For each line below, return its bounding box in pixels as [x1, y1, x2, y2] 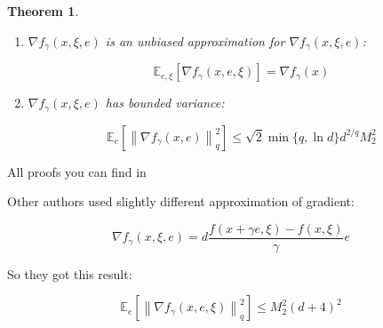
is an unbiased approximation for [105, 31, 285, 50]
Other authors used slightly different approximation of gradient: [7, 192, 355, 211]
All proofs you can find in [7, 162, 147, 180]
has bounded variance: [105, 93, 225, 112]
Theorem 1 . [7, 2, 79, 20]
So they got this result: [7, 264, 132, 283]
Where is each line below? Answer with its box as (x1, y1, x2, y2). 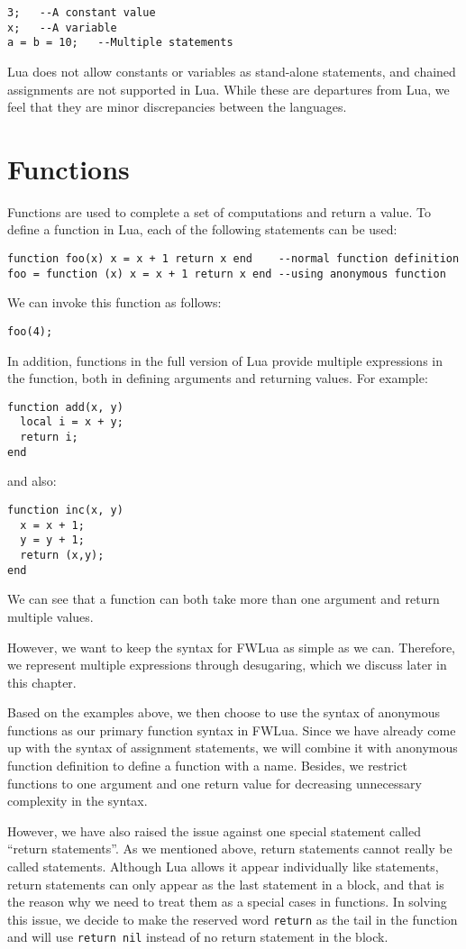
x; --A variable (7, 21, 117, 34)
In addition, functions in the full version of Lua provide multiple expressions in (7, 351, 443, 370)
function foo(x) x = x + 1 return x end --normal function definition (7, 252, 460, 266)
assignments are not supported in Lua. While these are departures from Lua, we (7, 79, 450, 98)
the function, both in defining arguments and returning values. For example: (7, 369, 428, 388)
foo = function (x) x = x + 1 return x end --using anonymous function (7, 267, 446, 280)
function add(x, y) (7, 400, 123, 414)
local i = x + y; (20, 415, 123, 429)

::::::

Within the listing above, find every line containing the string "approximation" and return it.

■ Task result
is an unbiased approximation for [105, 31, 285, 50]
Other authors used slightly different approximation of gradient: [7, 192, 355, 211]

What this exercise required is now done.